**TASK INSTRUCTIONS:** Everything in the records below must be repeated exactly, except the pictures.

**INPUT DATA:**
+-------+
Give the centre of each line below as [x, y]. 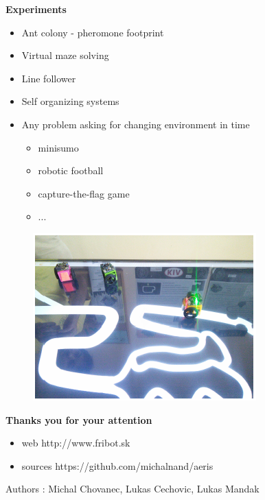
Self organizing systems [70, 101]
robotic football [71, 170]
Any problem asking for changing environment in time [136, 124]
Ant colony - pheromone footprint [93, 32]
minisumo [58, 147]
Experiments [36, 9]
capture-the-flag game [84, 193]
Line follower [49, 78]
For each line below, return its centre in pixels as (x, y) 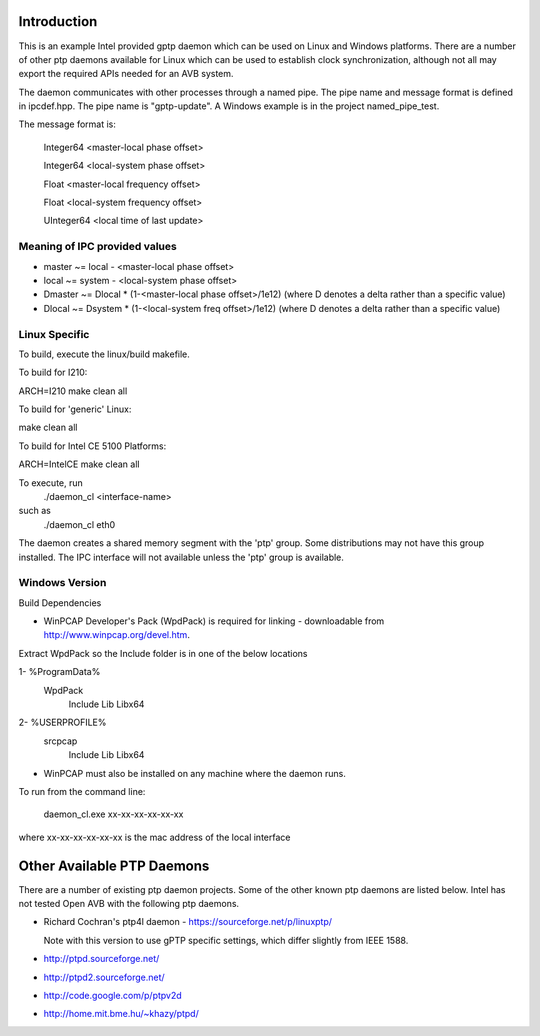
+-------+
**REPLY TO THE TASK:**
Give the centre of each line below as [x, y]. 
Self organizing systems [70, 101]
robotic football [71, 170]
Any problem asking for changing environment in time [136, 124]
Ant colony - pheromone footprint [93, 32]
minisumo [58, 147]
Experiments [36, 9]
capture-the-flag game [84, 193]
Line follower [49, 78]
For each line below, return its centre in pixels as (x, y) 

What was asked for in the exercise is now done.